The report refutes the popular misconception that nanotechnology is an industry or a sector – it isn’t. Instead, nanotechnology is a set of tools and processes for manipulating matter that can be applied to virtually any manufactured good. Rather than envisioning a mythical “nanotechnology market,” Lux Research recommends that executives focus on how nanotechnology is being exploited across industry value chains, from basic materials to intermediate products to final goods. The report presents separate forecasts by each value chain stage as well as by sector and region.

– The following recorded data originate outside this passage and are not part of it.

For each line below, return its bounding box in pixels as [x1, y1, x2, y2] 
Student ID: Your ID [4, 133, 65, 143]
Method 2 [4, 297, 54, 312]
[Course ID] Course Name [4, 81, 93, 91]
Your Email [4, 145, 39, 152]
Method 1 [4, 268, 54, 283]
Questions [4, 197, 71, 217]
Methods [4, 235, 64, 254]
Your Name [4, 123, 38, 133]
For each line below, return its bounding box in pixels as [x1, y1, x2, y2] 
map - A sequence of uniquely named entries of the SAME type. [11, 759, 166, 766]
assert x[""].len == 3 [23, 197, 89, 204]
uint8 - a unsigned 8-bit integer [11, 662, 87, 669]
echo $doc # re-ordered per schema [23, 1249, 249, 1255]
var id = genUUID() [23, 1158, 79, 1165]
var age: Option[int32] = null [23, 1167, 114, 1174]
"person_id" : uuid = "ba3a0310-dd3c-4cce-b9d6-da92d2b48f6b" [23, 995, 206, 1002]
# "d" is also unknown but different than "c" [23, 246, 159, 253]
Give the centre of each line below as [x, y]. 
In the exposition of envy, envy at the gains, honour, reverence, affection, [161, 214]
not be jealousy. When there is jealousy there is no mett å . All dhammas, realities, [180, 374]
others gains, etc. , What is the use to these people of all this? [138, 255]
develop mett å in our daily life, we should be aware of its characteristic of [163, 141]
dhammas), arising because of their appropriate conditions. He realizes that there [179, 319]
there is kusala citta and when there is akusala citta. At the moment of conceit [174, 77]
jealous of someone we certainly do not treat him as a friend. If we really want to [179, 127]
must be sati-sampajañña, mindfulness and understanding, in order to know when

“Over the past several years, companies have selectively applied nanoscale innovations to products ranging from the Chevrolet Impala to Merck’s anti-emetic drug Emend,” explained Matthew Nordan, Vice President of Research at Lux Research. “These initial deployments have proven the value of nanotechnology, setting the stage for an explosion of applications. In 2014, we project that 4% of general manufactured goods, 50% of electronics and IT products, and 16% of goods in healthcare and life sciences by revenue will incorporate emerging nanotechnology.”

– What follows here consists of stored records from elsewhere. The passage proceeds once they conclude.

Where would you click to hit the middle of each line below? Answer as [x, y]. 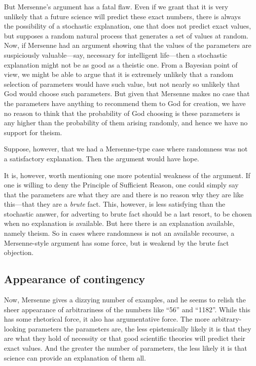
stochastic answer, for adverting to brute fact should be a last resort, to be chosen [128, 213]
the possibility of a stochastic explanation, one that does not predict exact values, [128, 26]
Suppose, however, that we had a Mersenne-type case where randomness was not [126, 149]
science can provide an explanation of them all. [75, 357]
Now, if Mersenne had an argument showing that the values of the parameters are [128, 45]
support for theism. [33, 132]
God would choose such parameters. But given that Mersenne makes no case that [127, 93]
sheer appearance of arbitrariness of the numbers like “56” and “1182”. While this [127, 309]
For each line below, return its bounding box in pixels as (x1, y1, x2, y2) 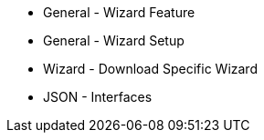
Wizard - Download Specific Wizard (43, 61, 258, 76)
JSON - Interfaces (43, 89, 153, 105)
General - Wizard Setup (43, 33, 185, 48)
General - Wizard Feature (43, 5, 195, 20)
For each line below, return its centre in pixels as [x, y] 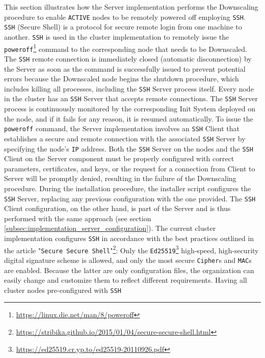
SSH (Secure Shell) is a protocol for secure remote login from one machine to [123, 27]
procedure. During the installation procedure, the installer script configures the [128, 188]
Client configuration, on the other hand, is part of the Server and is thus [117, 208]
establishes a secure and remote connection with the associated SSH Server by [125, 138]
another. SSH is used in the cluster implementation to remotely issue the [117, 36]
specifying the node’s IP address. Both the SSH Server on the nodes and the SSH [129, 148]
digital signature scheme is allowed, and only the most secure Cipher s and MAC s [128, 260]
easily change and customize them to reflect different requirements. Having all [126, 280]

Lux Research predicts that nanotechnology’s growth will occur in three phases:
The widespread use of nanotechnology in mainstream products will have profound ripple effects. Ten million manufacturing jobs worldwide in 2014 – 11% of total manufacturing jobs – will involve building products that incorporate emerging nanotechnology. Nanotechnology will shift market shares and introduce unconventional competitors: For example, silicon nanowire display printing technologies could cut capital requirements for flat-screen display plants by an order of magnitude, tempting fleet-footed manufacturers like Dell to enter the market. Supply chains will simplify as highly functional materials eliminate steps in manufacturing processes, negatively impacting sub-assembly manufacturers and transportation companies while making value-added taxes more productive for governments than sales taxes.
“Nanotechnology’s increasing relevance creates clear mandates for business and government leaders,” said Nordan. “Corporations need to develop an explicit nanotechnology strategy – apart from leaders such as DuPont and Praxair, few companies coordinate their nanotechnology activities at all today. Investors should focus on nanotechnology applications in the middle of industry supply chains where profit potential is highest, and consider playing nanotech as a long-term secular trend. Public sector leaders should focus on fostering nanotechnology demand, not just supply, and establish informed regulation to address health and safety issues.”
For “Sizing Nanotechnology’s Value Chain,” Lux Research built bottom-up, top-down, and evolutionary models of 42 product segments impacted by nanotechnology. The report team populated the models through exhaustive secondary research; interviews with more than 100 executives, researchers, and academics working to commercialize nanotechnology; and integration of macroeconomic data from organizations such as the U.S. Bureau of Economic Analysis and the World Bank. Additionally, Lux Research partnered with UK-based Volterra Consulting – founded by Paul Ormerod, influential economist and author of “Butterfly Economics” – to build advanced evolutionary models that measure how nano-enabled solutions compete for market share with alternatives.
The report is available immediately to clients of Lux Research’s Nanotechnology Strategies advisory service. For information on how to become a client, contact Rob Burns, VP of Sales at (646) 723-0708.
About Lux Research
Lux Research is the world's premier research and advisory firm focusing on the business and economic impact of nanotechnology and related emerging technologies. Lux Research provides continuous advisory services, customized consulting, and reference studies to corporations, start-ups, financial institutions, and public sector organizations. Our founders and our research staff are the most widely recognized nanotechnology visionaries throughout the world. Visit www.luxresearchinc.com for more information.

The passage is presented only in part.